Your answer must be the exact lines of the listing below that run from the line with "What is Flat? [46, 134]" to the line with "Crypto Price List (73, 17)", ends included, and no pictures.

_DATA EXCERPTS:_
========
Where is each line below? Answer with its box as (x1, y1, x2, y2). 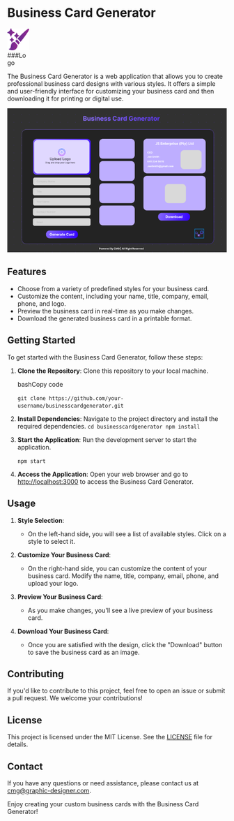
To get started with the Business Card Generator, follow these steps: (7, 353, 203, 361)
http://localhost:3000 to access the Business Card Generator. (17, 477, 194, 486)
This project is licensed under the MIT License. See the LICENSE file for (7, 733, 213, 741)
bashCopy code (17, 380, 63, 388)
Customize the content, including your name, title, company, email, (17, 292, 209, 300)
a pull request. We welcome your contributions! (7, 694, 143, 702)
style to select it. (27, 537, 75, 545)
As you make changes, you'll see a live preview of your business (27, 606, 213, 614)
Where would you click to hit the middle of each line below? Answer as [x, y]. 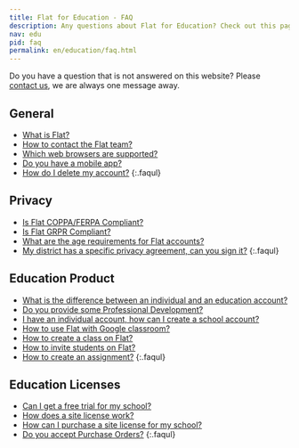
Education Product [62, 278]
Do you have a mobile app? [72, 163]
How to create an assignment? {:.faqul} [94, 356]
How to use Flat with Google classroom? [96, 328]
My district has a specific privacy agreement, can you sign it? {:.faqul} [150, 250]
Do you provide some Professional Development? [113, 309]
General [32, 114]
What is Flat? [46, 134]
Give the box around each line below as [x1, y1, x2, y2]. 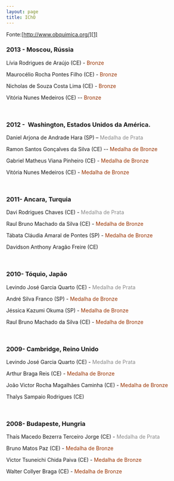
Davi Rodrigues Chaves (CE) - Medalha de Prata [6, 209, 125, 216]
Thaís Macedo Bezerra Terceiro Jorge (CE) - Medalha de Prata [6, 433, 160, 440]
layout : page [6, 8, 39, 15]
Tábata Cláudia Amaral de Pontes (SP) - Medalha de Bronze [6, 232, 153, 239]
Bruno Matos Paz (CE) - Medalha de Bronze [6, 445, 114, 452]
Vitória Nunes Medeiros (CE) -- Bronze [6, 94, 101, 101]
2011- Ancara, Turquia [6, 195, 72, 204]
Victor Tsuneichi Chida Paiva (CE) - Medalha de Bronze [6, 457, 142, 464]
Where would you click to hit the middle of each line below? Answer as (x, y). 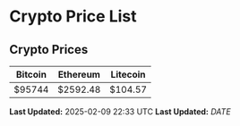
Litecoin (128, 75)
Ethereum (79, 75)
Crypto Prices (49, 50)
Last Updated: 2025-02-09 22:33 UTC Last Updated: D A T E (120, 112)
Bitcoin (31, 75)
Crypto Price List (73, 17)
========
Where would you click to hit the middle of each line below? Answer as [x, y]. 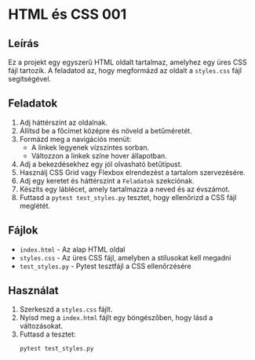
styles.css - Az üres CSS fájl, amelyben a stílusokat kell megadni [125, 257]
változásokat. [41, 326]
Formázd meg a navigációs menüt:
========
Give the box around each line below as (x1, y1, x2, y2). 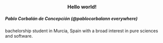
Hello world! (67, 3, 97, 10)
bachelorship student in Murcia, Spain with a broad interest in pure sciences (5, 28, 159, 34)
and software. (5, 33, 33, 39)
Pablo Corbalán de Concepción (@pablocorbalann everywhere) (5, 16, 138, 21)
========
_EXERCISE OUTPUT:_
What is Flat? [46, 134]
Give the box around each line below as [x1, y1, x2, y2]. 
Davi Rodrigues Chaves (CE) - Medalha de Prata [6, 209, 125, 216]
Thaís Macedo Bezerra Terceiro Jorge (CE) - Medalha de Prata [6, 433, 160, 440]
layout : page [6, 8, 39, 15]
Tábata Cláudia Amaral de Pontes (SP) - Medalha de Bronze [6, 232, 153, 239]
Bruno Matos Paz (CE) - Medalha de Bronze [6, 445, 114, 452]
Vitória Nunes Medeiros (CE) -- Bronze [6, 94, 101, 101]
2011- Ancara, Turquia [6, 195, 72, 204]
Victor Tsuneichi Chida Paiva (CE) - Medalha de Bronze [6, 457, 142, 464]
Where would you click to hit the middle of each line below? Answer as (x, y). 
Litecoin (128, 75)
Ethereum (79, 75)
Crypto Prices (49, 50)
Last Updated: 2025-02-09 22:33 UTC Last Updated: D A T E (120, 112)
Bitcoin (31, 75)
Crypto Price List (73, 17)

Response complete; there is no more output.